How vcr works, in a lot of details

library(vcr)

The steps

  1. Use either vcr::use_cassette() or vcr::insert_cassette()
  1. If you use vcr::insert_cassette(), make sure to run vcr::eject_cassette() when you’re done to stop recording
  1. When you first run a request with vcr there’s no cached data to use, so we allow HTTP requests until your request is done.
  2. Before we run the real HTTP request, we “stub” the request with webmockr so that future requests will match the stub. This stub is an R6 class with details of the interaction (request + response), but is not on disk.
  3. After the stub is made, we run the real HTTP request.
  4. We then disallow HTTP requests so that if the request is done again we use the cached response
  5. The last thing we do is write the HTTP interaction to disk in a mostly human readable form.

When you run that request again using vcr::use_cassette() or vcr::insert_cassette():

Of course if you do a different request, even slightly (but depending on which matching format you decided to use), then the request will have no matching stub and no cached response, and then a real HTTP request is done - we then cache it, then subsequent requests will pull from that cached response.

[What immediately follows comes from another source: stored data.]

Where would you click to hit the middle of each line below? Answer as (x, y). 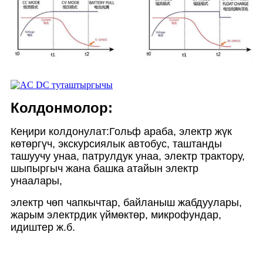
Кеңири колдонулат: (60, 131)
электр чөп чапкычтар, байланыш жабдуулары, (126, 202)
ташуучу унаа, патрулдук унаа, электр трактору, (128, 156)
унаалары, (36, 181)
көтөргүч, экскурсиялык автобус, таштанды (116, 144)
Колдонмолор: (62, 107)
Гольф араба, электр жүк (171, 131)
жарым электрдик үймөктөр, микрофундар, (116, 215)
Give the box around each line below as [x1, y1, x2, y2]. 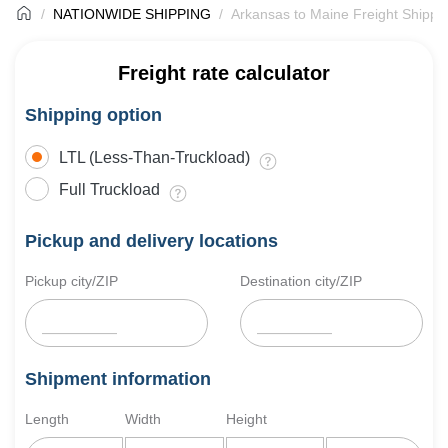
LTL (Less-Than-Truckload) [59, 149, 250, 166]
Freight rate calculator [118, 62, 330, 84]
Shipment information [25, 369, 211, 389]
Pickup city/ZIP [25, 273, 118, 289]
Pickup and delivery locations [25, 231, 278, 251]
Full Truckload [59, 181, 160, 198]
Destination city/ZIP [239, 273, 362, 289]
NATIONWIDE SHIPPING [53, 6, 211, 22]
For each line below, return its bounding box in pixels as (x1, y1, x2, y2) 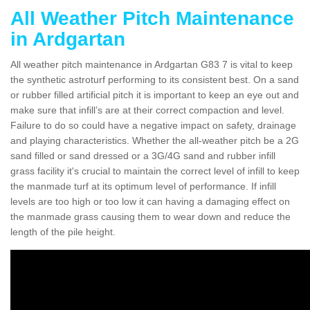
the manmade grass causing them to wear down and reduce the (10, 210, 291, 222)
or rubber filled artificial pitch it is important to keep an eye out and (10, 89, 299, 100)
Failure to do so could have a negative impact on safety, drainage (10, 119, 296, 131)
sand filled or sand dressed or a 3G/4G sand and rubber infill (10, 149, 275, 161)
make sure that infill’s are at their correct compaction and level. (10, 104, 284, 116)
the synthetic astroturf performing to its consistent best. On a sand (10, 73, 299, 85)
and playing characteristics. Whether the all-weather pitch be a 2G (10, 134, 299, 146)
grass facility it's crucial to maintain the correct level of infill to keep (10, 165, 300, 176)
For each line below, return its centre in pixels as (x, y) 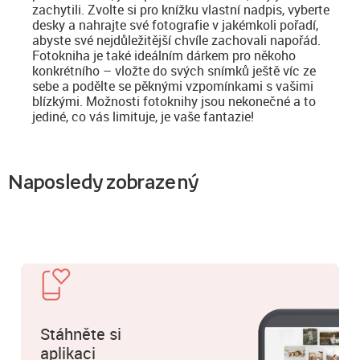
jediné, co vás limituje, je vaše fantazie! (143, 116)
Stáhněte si (81, 334)
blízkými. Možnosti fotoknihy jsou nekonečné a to (174, 101)
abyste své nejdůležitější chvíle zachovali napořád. (176, 40)
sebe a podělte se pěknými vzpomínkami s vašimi (173, 86)
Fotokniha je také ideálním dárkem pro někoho (164, 55)
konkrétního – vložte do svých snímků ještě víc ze (174, 70)
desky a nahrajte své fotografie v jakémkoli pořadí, (175, 25)
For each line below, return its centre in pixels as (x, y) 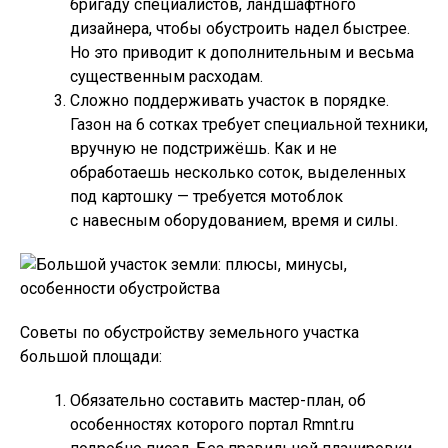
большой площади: (91, 356)
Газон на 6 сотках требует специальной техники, (249, 124)
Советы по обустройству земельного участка (189, 332)
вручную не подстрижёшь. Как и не (203, 148)
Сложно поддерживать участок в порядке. (229, 100)
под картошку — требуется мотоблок (206, 196)
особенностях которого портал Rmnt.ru (212, 424)
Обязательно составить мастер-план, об (218, 400)
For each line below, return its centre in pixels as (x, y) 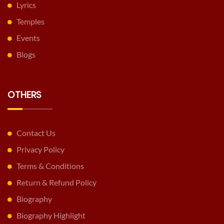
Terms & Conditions (50, 165)
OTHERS (24, 94)
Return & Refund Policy (56, 182)
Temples (30, 21)
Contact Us (36, 132)
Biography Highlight (51, 215)
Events (28, 37)
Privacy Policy (40, 149)
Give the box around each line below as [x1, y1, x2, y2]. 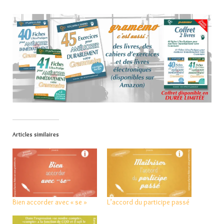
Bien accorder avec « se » [12, 197, 87, 206]
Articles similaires [12, 130, 59, 138]
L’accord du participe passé [107, 197, 189, 206]
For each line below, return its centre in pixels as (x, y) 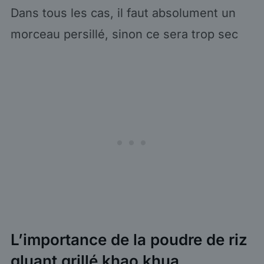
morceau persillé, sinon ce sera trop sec (124, 34)
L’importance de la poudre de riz (129, 239)
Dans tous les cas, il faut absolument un (123, 13)
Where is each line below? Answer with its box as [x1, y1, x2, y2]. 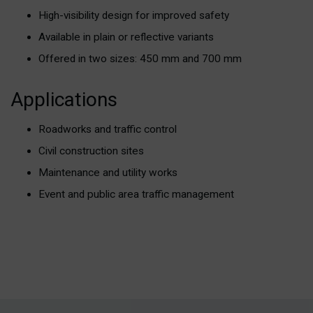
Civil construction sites [38, 145, 144, 158]
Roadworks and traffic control [38, 123, 177, 136]
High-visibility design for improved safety [38, 9, 229, 22]
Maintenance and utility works [38, 166, 177, 180]
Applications [10, 88, 117, 112]
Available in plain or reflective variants [38, 31, 214, 44]
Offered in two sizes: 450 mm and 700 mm [38, 52, 242, 66]
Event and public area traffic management [38, 188, 234, 201]
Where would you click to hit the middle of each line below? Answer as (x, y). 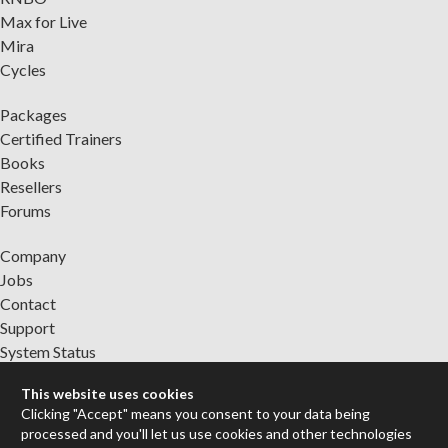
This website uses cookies (108, 393)
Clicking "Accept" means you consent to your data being (196, 413)
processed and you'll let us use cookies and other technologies (217, 433)
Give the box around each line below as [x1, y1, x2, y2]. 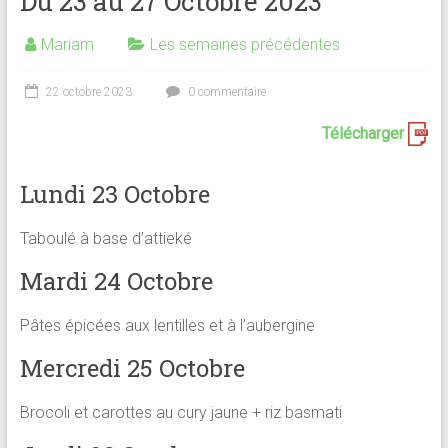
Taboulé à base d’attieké [19, 229, 192, 248]
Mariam [40, 35, 94, 54]
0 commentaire [184, 85, 266, 99]
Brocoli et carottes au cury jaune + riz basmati [19, 403, 342, 422]
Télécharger [322, 124, 409, 143]
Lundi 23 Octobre [19, 178, 210, 210]
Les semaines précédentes [149, 35, 340, 54]
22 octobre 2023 [45, 85, 132, 99]
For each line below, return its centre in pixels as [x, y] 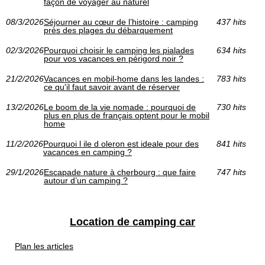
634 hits [231, 50]
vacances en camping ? [88, 152]
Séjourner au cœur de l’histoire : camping [121, 22]
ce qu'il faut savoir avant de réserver [112, 87]
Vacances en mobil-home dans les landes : [124, 78]
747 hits [231, 172]
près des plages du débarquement [108, 30]
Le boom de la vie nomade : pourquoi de [120, 107]
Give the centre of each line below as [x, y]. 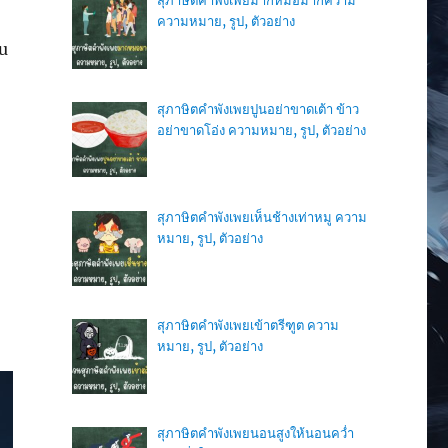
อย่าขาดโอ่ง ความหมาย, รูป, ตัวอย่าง [261, 130]
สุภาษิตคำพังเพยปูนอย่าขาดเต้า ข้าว [257, 109]
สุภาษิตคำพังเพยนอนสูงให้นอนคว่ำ [255, 433]
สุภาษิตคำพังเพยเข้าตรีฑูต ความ [247, 325]
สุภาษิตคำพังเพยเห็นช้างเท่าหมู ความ [261, 217]
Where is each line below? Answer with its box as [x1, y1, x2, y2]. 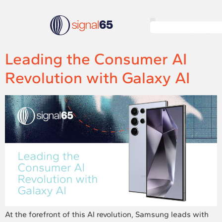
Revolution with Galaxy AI [5, 68, 190, 87]
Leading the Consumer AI [5, 50, 187, 68]
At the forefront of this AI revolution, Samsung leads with [5, 210, 209, 220]

webmockr has adapters for each R client (crul and httr) - so that we actually intercept HTTP requests when webmockr is loaded and the user turns it on. So, webmockr doesn’t actually require an internet or localhost connection at all, but can do its thing just fine by matching on whatever the user requests to match on. In fact, webmockr doesn’t allow real HTTP requests by default, but can be toggled off of course.

The main use case we are going for in vcr is to deal with real HTTP requests and responses, so we allow real HTTP requests when we need to, and turn it off when we don’t.

This gives us a very flexible and powerful framework where we can support webmockr and vcr integration for any number of R clients for HTTP requests and support many different formats serialized to disk.